#### [ACTIVITY]
Set down all of the entries below word for word, with the pictures left out.

Stored items from a collection:

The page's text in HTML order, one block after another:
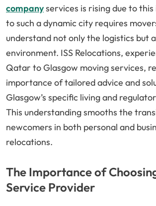
companyservices is rising due to this
to such a dynamic city requires
understand not only the logistics but
environment. ISS Relocations,
Qatar to Glasgow moving services,
importance of tailored advice and
Glasgow’s specific living and
This understanding smooths the
newcomers in both personal and
relocations.
The Importance of
Service Provider
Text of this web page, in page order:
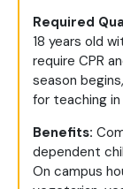
Required
18 years old
require CPR
season
for teaching
Benefits:
dependent
On campus
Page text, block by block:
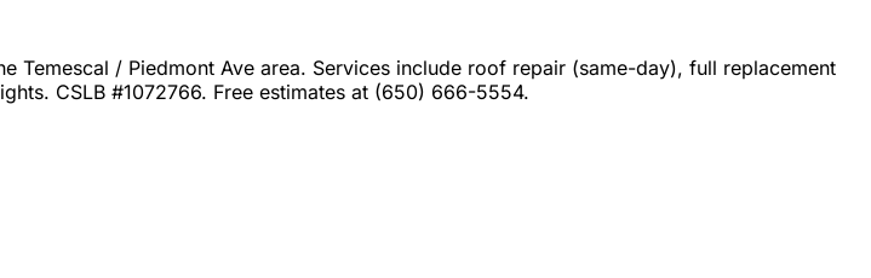
Temescal / Piedmont Ave area. Services include roof repair (same-day), full replacement
CSLB #1072766. Free estimates at (650) 666-5554.
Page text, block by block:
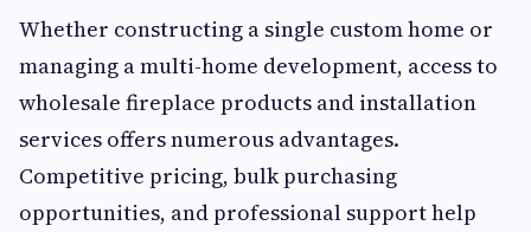
Whether constructing a single custom home or
managing a multi-home development, access to
wholesale fireplace products and installation
services offers numerous advantages.
Competitive pricing, bulk purchasing
opportunities, and professional support help
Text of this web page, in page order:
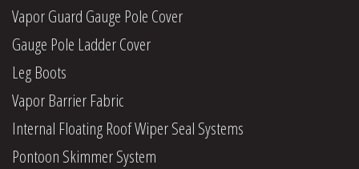
Vapor Guard Gauge Pole Cover
Gauge Pole Ladder Cover
Leg Boots
Vapor Barrier Fabric
Internal Floating Roof Wiper Seal Systems
Pontoon Skimmer System
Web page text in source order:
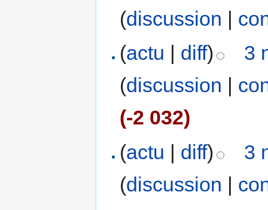
(discussion |
(actu diff)
3
(discussion
(-2 032)
(actu | diff)
3
(discussion |
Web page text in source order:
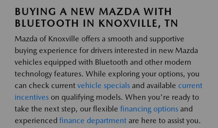
BUYING A NEW MAZDA WITH
BLUETOOTH IN KNOXVILLE, TN
Mazda of Knoxville offers a smooth and supportive
buying experience for drivers interested in new Mazda
vehicles equipped with Bluetooth and other modern
technology features. While exploring your options, you
can check current vehicle specials and available current
incentives on qualifying models. When you're ready to
take the next step, our flexible financing options and
experienced finance department are here to assist you.
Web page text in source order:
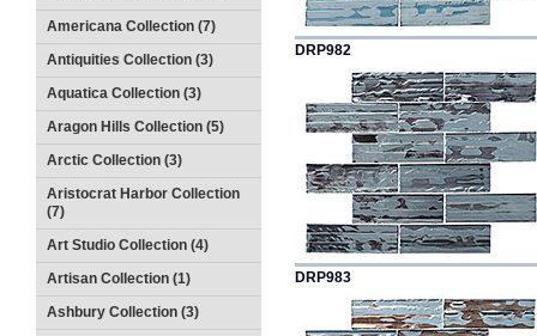
Americana Collection (7)
Antiquities Collection (3)
Aquatica Collection (3)
Aragon Hills Collection (5)
Arctic Collection (3)
Aristocrat Harbor Collection
(7)
Art Studio Collection (4)
Artisan Collection (1)
Ashbury Collection (3)
DRP982
DRP983
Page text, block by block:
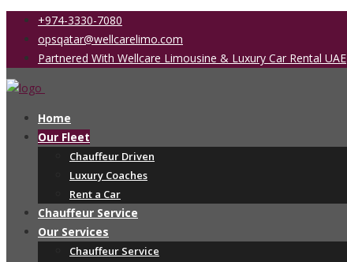
+974-3330-7080
opsqatar@wellcarelimo.com
Partnered With Wellcare Limousine & Luxury Car Rental UAE
Home
Our Fleet
Chauffeur Driven
Luxury Coaches
Rent a Car
Chauffeur Service
Our Services
Chauffeur Service
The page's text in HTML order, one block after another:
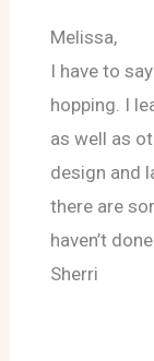
Melissa,
I have to
hopping. I
as well as
design and
there are
haven’t
Sherri
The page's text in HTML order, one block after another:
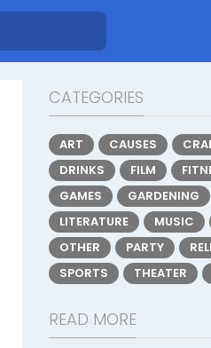
CATEGORIES
ART CAUSES
DRINKS
FILM
GAMES
GARDENING
LITERATURE
MUSIC
OTHER
PARTY
SPORTS
THEATER
READ MORE
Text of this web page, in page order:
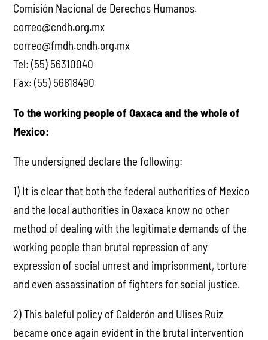
Comisión Nacional de Derechos Humanos.
correo@cndh.org.mx
correo@fmdh.cndh.org.mx
Tel: (55) 56310040
Fax: (55) 56818490
To the working people of Oaxaca and the whole of
Mexico:
The undersigned declare the following:
1) It is clear that both the federal authorities of Mexico
and the local authorities in Oaxaca know no other
method of dealing with the legitimate demands of the
working people than brutal repression of any
expression of social unrest and imprisonment, torture
and even assassination of fighters for social justice.
2) This baleful policy of Calderón and Ulises Ruiz
became once again evident in the brutal intervention
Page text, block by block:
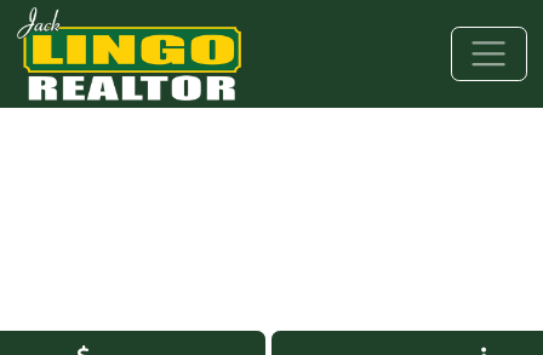
Skip to main content
Skip to bottom section
Skip to footer
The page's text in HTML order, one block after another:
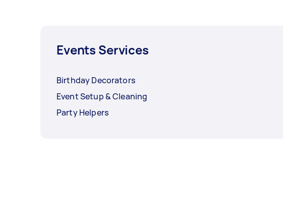
Events Services
Birthday Decorators
Event Setup & Cleaning
Party Helpers

#### [REPLY TO THE EXERCISE]
The page's text in HTML order, one block after another:
companyservices is rising due to this
to such a dynamic city requires
understand not only the logistics but
environment. ISS Relocations,
Qatar to Glasgow moving services,
importance of tailored advice and
Glasgow’s specific living and
This understanding smooths the
newcomers in both personal and
relocations.
The Importance of
Service Provider
Text of this web page, in page order:
Required
18 years old
require CPR
season
for teaching
Benefits:
dependent
On campus
Page text, block by block:
Temescal / Piedmont Ave area. Services include roof repair (same-day), full replacement
CSLB #1072766. Free estimates at (650) 666-5554.
Page text, block by block:
Whether constructing a single custom home or
managing a multi-home development, access to
wholesale fireplace products and installation
services offers numerous advantages.
Competitive pricing, bulk purchasing
opportunities, and professional support help
Text of this web page, in page order:
Vapor Guard Gauge Pole Cover
Gauge Pole Ladder Cover
Leg Boots
Vapor Barrier Fabric
Internal Floating Roof Wiper Seal Systems
Pontoon Skimmer System
Web page text in source order:
(discussion |
(actu diff)
3
(discussion
(-2 032)
(actu | diff)
3
(discussion |
Web page text in source order:
BUYING A NEW MAZDA WITH
BLUETOOTH IN KNOXVILLE, TN
Mazda of Knoxville offers a smooth and supportive
buying experience for drivers interested in new Mazda
vehicles equipped with Bluetooth and other modern
technology features. While exploring your options, you
can check current vehicle specials and available current
incentives on qualifying models. When you're ready to
take the next step, our flexible financing options and
experienced finance department are here to assist you.
Web page text in source order:
Americana Collection (7)
Antiquities Collection (3)
Aquatica Collection (3)
Aragon Hills Collection (5)
Arctic Collection (3)
Aristocrat Harbor Collection
(7)
Art Studio Collection (4)
Artisan Collection (1)
Ashbury Collection (3)
DRP982
DRP983
Page text, block by block:
+974-3330-7080
opsqatar@wellcarelimo.com
Partnered With Wellcare Limousine & Luxury Car Rental UAE
Home
Our Fleet
Chauffeur Driven
Luxury Coaches
Rent a Car
Chauffeur Service
Our Services
Chauffeur Service
The page's text in HTML order, one block after another:
Melissa,
I have to
hopping. I
as well as
design and
there are
haven’t
Sherri
The page's text in HTML order, one block after another:
CATEGORIES
ART CAUSES
DRINKS
FILM
GAMES
GARDENING
LITERATURE
MUSIC
OTHER
PARTY
SPORTS
THEATER
READ MORE
Text of this web page, in page order:
Comisión Nacional de Derechos Humanos.
correo@cndh.org.mx
correo@fmdh.cndh.org.mx
Tel: (55) 56310040
Fax: (55) 56818490
To the working people of Oaxaca and the whole of
Mexico:
The undersigned declare the following:
1) It is clear that both the federal authorities of Mexico
and the local authorities in Oaxaca know no other
method of dealing with the legitimate demands of the
working people than brutal repression of any
expression of social unrest and imprisonment, torture
and even assassination of fighters for social justice.
2) This baleful policy of Calderón and Ulises Ruiz
became once again evident in the brutal intervention
Page text, block by block:
Skip to main content
Skip to bottom section
Skip to footer
The page's text in HTML order, one block after another:
Events Services
Birthday Decorators
Event Setup & Cleaning
Party Helpers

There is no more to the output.